On pensait en avoir fini avec la saga Scream il y a plus de dix ans, avec un troisième volet qui marquait un très net essoufflement de la franchise. Mais voilà que Wes Craven remet le couvert pour un quatrième opus, toujours avec Neve Campbell, David Arquette et Courtney Cox en vedette.
La raison est sans doute plus économique qu’artistique, les carrières du réalisateur et de ses trois comédiens étant au point mort depuis quelques années, mais l’argument avancé pour justifier cette suite est que les règles d’or du cinéma horrifique ont changé depuis la trilogie Scream et qu’il y avait matière à s’amuser de ces mutations subies par le genre.
Le début du film donne le “la”, avec non pas une, mais plusieurs scènes introductives gigognes, du genre film dans le film dans le film.
Dans ces petites séquences, les personnages – des blondes à forte poitrine – se font évidemment massacrer par un tueur portant un masque de “Ghostface” après avoir reçu un appel téléphonique menaçant. Mais elles trouvent quand même le temps de disserter des dérives du film d’horreur contemporain – les “torture flick” dérivés de Saw – et de l’absurdité de ces franchises horrifiques qui s’affadissent d’épisode en épisode, comme “Stab” - la série de films initialement inspirée des évènements de Woodsboro et du drame vécu par Sidney Prescott, au coeur de Scream 2 et de Scream 3…
Sans parler des remakes, évidemment, qui tentent de compenser leurs faiblesses par davantage de sauvagerie et des effets gore à outrance…
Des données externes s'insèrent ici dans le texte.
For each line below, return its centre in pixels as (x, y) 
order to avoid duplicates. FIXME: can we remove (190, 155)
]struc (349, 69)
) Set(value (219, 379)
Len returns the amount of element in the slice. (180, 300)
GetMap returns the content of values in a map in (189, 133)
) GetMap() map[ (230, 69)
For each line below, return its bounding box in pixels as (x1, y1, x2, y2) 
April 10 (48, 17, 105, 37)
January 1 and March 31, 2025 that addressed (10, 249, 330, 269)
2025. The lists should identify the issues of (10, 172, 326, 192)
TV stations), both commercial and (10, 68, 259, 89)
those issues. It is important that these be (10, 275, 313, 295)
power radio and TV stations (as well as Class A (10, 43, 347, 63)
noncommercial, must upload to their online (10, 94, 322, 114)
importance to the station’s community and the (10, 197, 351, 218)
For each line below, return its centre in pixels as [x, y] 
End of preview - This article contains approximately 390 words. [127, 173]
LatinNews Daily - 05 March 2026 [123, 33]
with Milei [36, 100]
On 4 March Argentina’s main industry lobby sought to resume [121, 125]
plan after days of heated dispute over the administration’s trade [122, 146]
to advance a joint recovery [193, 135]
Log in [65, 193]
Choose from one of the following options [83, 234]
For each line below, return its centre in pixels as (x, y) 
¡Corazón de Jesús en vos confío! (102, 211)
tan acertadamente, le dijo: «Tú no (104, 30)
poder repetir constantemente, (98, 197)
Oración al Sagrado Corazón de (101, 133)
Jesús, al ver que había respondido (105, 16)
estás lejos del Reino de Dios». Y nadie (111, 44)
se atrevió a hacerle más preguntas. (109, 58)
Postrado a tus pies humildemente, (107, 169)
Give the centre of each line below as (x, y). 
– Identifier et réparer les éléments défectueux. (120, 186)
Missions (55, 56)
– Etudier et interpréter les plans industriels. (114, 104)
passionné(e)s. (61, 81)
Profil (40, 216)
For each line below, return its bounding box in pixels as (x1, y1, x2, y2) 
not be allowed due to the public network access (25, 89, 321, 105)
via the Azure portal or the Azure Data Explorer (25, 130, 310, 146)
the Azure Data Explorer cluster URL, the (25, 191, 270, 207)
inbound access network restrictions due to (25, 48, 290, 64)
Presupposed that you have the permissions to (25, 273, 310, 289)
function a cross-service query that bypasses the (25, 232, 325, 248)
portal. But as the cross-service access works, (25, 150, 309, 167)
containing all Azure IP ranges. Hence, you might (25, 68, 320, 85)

D’ailleurs, Scream 4 est entièrement construit autour de cette idée de remake :
Plusieurs années après les meurtres sanglants auxquels elle a été confrontés, Sidney Prescott (Neve Campbell) a réussi à surmonter son traumatisme et revient à Woodsboro pour faire la promotion de son livre, un guide de développement personnel. Pour faire un coup de pub, son attachée de presse a fait coïncider cette venue avec la date anniversaire du massacre originel et avec le “Stabathon”, un marathon cinématographique où sont diffusés à la suite les sept films de la saga “Stab”…
A peine Sidney est-elle de retour en ville que l’on signale la découverte de deux cadavres. Deux adolescentes poignardées à mort selon une mise en scène macabre qui rappelle celle employée pour tuer Casey Becker, quinze ans auparavant…
Pas de doute, Sidney est une nouvelle fois menacée par un (des?) psychopathe(s?) qui rêvent de la trucider à l’arme blanche et elle va devoir de nouveau sauver sa peau au cours d’une longue nuit d’horreur, qui rappelle par bien des points sa première confrontation avec “Ghostface”… Et comme rien n’a changé, le shérif Dewey (David Arquette) et la journaliste Gale Weathers (Courteney Cox) tentent activement de démasquer l’assassin…
Mais cette fois, “remake” oblige, le trio est relégué au second plan, au profit d’un groupe de teenagers comprenant la cousine de Sidney, Jill (Emma Roberts), et ses amis (Marielle Jaffe, Hayden Panettiere, Rory Culkin, Erik Knudsen, Nico Tortorella), qui, eux aussi, discutent en long, en large et en travers des codes du film d’horreur et des nouvelles règles d’or du slasher…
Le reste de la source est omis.